Um governo extremista e populista, como é o de Jair Bolsonaro, produz uma crise política crônica. Governos dessa natureza têm na crise contínua o seu estado normal – assim, por paradoxal que seja, o normal é a anormalidade.

A figura política de Jair Bolsonaro já seria por si só suficiente para gerar esta crise. Sua tempestuosa e insana trajetória política, desde a indisciplina literalmente explosiva ainda nos quadros do Exército, passando brevemente pela vereança e, finalmente, exercendo sete mandatos na Câmara, permitiam a qualquer expectador mais atento à cena pública brasileira antecipar o que vinha pela frente. Ou, ao menos, prever que o que vinha adiante não seria nada bom.

Apesar disso, milhões de eleitores, desiludidos com as desventuras dos últimos governo, iludiram-se com a suposta pureza tosca do “mito”; acreditavam que um celerado seria capacitado a moralizar o País.
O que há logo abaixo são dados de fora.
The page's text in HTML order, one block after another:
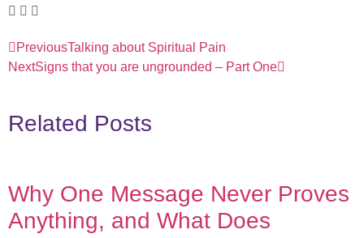
PreviousTalking about Spiritual Pain
NextSigns that you are ungrounded – Part One
Related Posts
Why One Message Never Proves
Anything, and What Does
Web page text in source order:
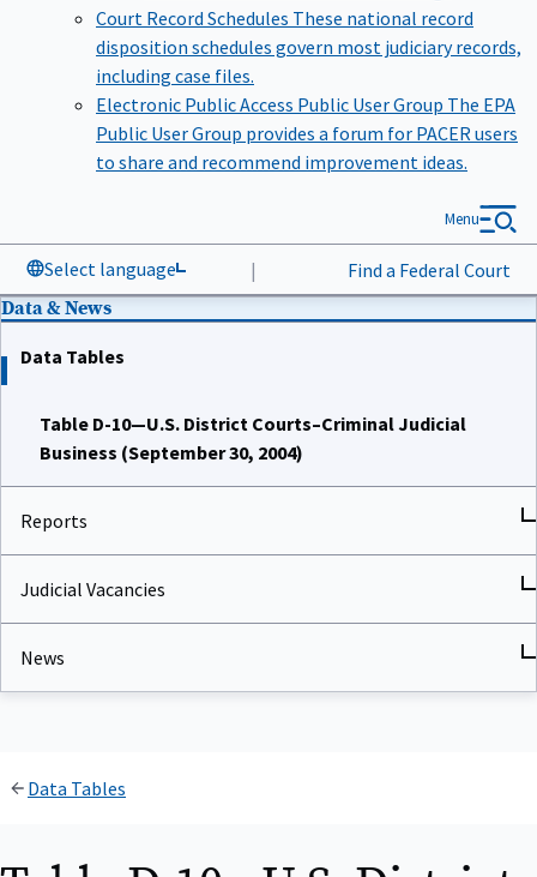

Outros tantos acalentaram o devaneio de que um corporativista empedernido seria o instrumento para uma ampla liberalização econômica (e só econômica), a despeito de quaisquer riscos que sua personalidade alucinada e seu autoritarismo atroz pudessem provocar.

Para Bolsonaro, apenas sua vontade (que supostamente traduz a vontade do povo monolítico) é que deve valer

Houve também quem acreditasse na possibilidade de domar um animal raivoso ao lhe dar a cadeira presidencial, minimizando dessa forma os riscos autoritários e destrutivos de tal aposta. Por fim, houve até quem tenha apostado que nada melhor para purificar e corrigir mazelas do que destruir tudo o que houver pela frente. É curioso como muita gente preconiza para a vida pública coisas que de forma alguma admitiria como minimamente aceitáveis noutras searas.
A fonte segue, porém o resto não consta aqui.